Le monument aux morts
Installation du monument aux morts à l'entrée du village route de Malves le 11 novembre 1989, une plaque était apposée auparavant dans l'Eglise, elle y est toujours visible.
On peut voir aussi dans l'Eglise deux plaques hommages dont une offerte par des réfugiés Belges :
En l'entrée du village une plaque commémorative du cessez-le feu de la guerre d'Algérie a été apposée :

La Chapelle
L'abbé Baichère fit construire sa chapelle où il fut inhumé avec sa famille.

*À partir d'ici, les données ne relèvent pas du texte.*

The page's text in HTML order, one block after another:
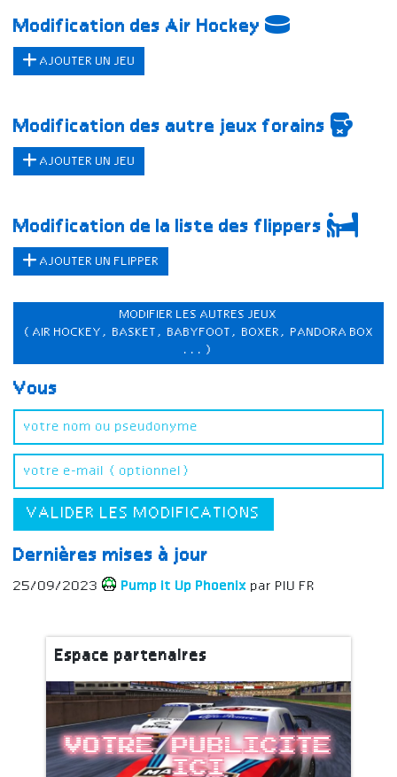
Modification des Air Hockey
AJOUTER UN JEU
Modification des autre jeux forains
AJOUTER UN JEU
Modification de la liste des flippers
AJOUTER UN FLIPPER
MODIFIER LES AUTRES JEUX
(AIR HOCKEY, BASKET, BABYFOOT, BOXER, PANDORA BOX
...)
Vous
VALIDER LES MODIFICATIONS
Dernières mises à jour
25/09/2023 Pump it Up Phoenix par PIU FR
Espace partenaires
Votre publicite
ici
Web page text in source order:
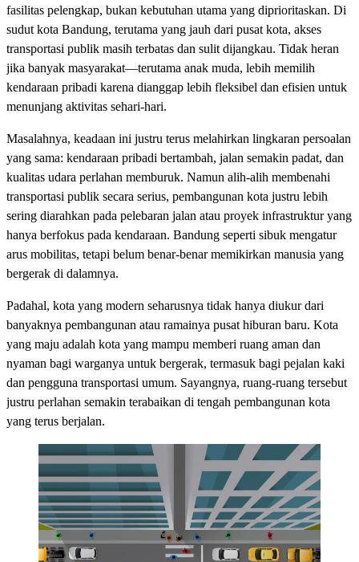
fasilitas pelengkap, bukan kebutuhan utama yang diprioritaskan. Di
sudut kota Bandung, terutama yang jauh dari pusat kota, akses
transportasi publik masih terbatas dan sulit dijangkau. Tidak heran
jika banyak masyarakat—terutama anak muda, lebih memilih
kendaraan pribadi karena dianggap lebih fleksibel dan efisien untuk
menunjang aktivitas sehari-hari.
Masalahnya, keadaan ini justru terus melahirkan lingkaran persoalan
yang sama: kendaraan pribadi bertambah, jalan semakin padat, dan
kualitas udara perlahan memburuk. Namun alih-alih membenahi
transportasi publik secara serius, pembangunan kota justru lebih
sering diarahkan pada pelebaran jalan atau proyek infrastruktur yang
hanya berfokus pada kendaraan. Bandung seperti sibuk mengatur
arus mobilitas, tetapi belum benar-benar memikirkan manusia yang
bergerak di dalamnya.
Padahal, kota yang modern seharusnya tidak hanya diukur dari
banyaknya pembangunan atau ramainya pusat hiburan baru. Kota
yang maju adalah kota yang mampu memberi ruang aman dan
nyaman bagi warganya untuk bergerak, termasuk bagi pejalan kaki
dan pengguna transportasi umum. Sayangnya, ruang-ruang tersebut
justru perlahan semakin terabaikan di tengah pembangunan kota
yang terus berjalan.
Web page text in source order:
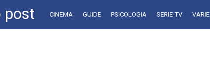
post CINEMA GUIDE PSICOLOGIA SERIE-TV VARIE
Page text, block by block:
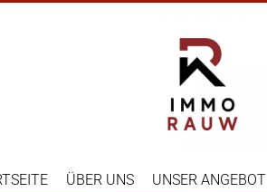
ÜBER UNS UNSER ANGEBOT
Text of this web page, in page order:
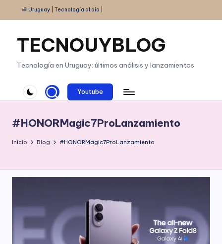
Saltar
contenido
Uruguay | Tecnología al día |
TECNOUYBLOG
Tecnología en Uruguay: últimos análisis y lanzamientos
Youtube
#HONORMagic7ProLanzamiento
Inicio Blog #HONORMagic7ProLanzamiento
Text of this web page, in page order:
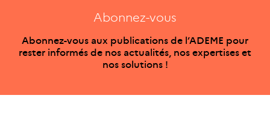
Abonnez-vous
Abonnez-vous aux publications de l’ADEME pour
rester informés de nos actualités, nos expertises et
nos solutions !
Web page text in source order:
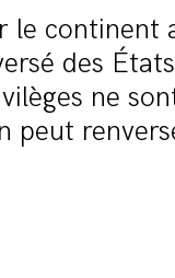
le continent
des
ne
peut
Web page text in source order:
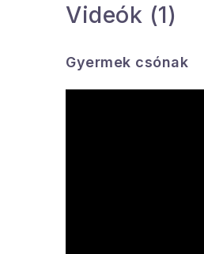
Videók (1)
Gyermek csónak
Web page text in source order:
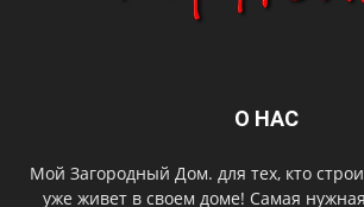
О НАС
Мой Загородный Дом. для тех, кто
уже живет в своем доме! Самая

La Fabrique et la roqua plantado
Nom donné à la dernière maison route de Malves. C'est une ancienne distillerie d'eau-de-vie.
Cette bâtisse tombait en ruine en 1903. Elle a été restaurée par Monsieur Durand, propriétaire alors à Bagnoles. Il lui a imposé le nom de Sainte Lucie, et en a fait une petite métairie ou ferme.
Jusque vers 1870 il existait près de cette fabrique une sorte de peulvan, de menhir incliné de 3 m de haut et 4 m de long, ses débris ont servis à la construction de cette fabrique. Ci-après une reconstitution de ce menhir :
A lire

L'ancien décimaire de Ste Eulalie
Une histoire de feux follets entre Malves et Bagnoles.
A lire

L'École et la Mairie
Elles ont été installées en 1830 et se situaient route de Villarzel.
La mère de Gaston Bonheur y était institutrice vers 1918, Gaston Bonheur à vécu à Bagnoles quelques années, puis est devenu cet écrivain célèbre.
« Ici, on n'aurait même pas dit une école. Plutôt une villa, un peu isolée au bout du village, sur le chemin de Villarzel, au bas d'une montée assez raide. Elle se cachait en retrait derrière les lilas d'un jardin fleuri, à l'abri d'une grille bourgeoise. (…) Une allée de gravier menait de la grille à la porte d'entrée. En bas, à gauche, c'était la classe unique où filles et garçons, une vingtaine en tout, s'asseyaient côte à côte. A droite s'était la Mairie. On eût dit un salon, avec un véritable fauteuil pour le maire, une tapisserie à fleurs et une Marianne très discrète, sur la tablette de la cheminée, en marbre blanc veiné, du syle tendre bergère. »
Extrait : Gaston BONHEUR (La République nous appelle).

Vers 1957 les nouvelles écoles ont été construites, la mairie déplacée dans une pièce attenante à l'appartement du Garde Champêtre, puis a été déménagée à l'endroit actuel à coté de l'Église, sur la place du village en 2003.
Inauguration de la nouvelle Mairie en 2003 sous le mandat de Georges ESCANDE (Maire de 1989 à 2008).

Les Campagnes
Le Hameau de Parazols est cité dès le XII siècle. Une ancienne chapelle est construite en voûte, elle doit être dédié à la Sainte Vierge car elle est nommée Église Notre Dame. Elle est convertie de nos jours en cave. Parazols a longtemps appartenu à la famille de Celles, du XVI au XVIII siècle.
A lire
La campagne de St Pierre ou La Plaine, est plus récente que Parazols. Un des premiers maquis pendant la guerre s'y forma.